Тоскующие эти взгляды, рвущиеся из манекенной актерской сущности, словно кричали мне, словно напоминали постоянно: «У тебя нет женщины, ради которой можно ставить спектакль!»
Понятно, что «Гамлета» в такой ситуации не поставить, но ведь что-то делать надо. И верный мой директор Вася чуть ли не каждый день требовал премьеры. Боже мой, если бы я любил сцену так, как Вася любит кассу, я бы точно достиг Мейерхольдовских высот!

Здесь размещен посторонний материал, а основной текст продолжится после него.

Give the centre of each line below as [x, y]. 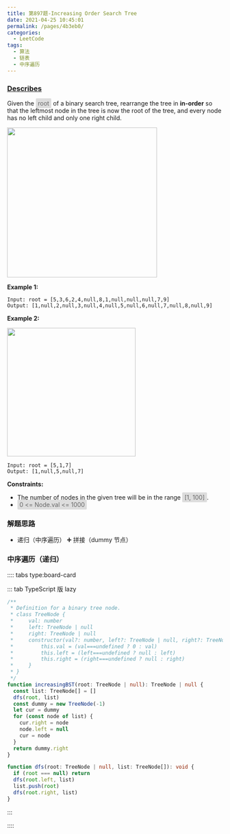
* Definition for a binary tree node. [65, 608]
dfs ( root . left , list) [44, 780]
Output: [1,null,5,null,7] [46, 471]
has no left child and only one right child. [64, 118]
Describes [25, 88]
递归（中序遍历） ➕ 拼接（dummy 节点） [74, 540]
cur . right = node [44, 723]
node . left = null [44, 729]

И тогда я решил поставить довольно пустую старую пьесу Нушича «ОБЭЖ: Общество Белградских эмансипированных женщин». Весьма бессмысленная, надо сказать, история, в которую можно было вставить несколько песенно-танцевальных номеров, пару легких переодеваний на сцене, несколько скабрезных шуток, – в общем, сделать вполне себе зрительский спектакль.
Директор Вася остался очень доволен моим выбором.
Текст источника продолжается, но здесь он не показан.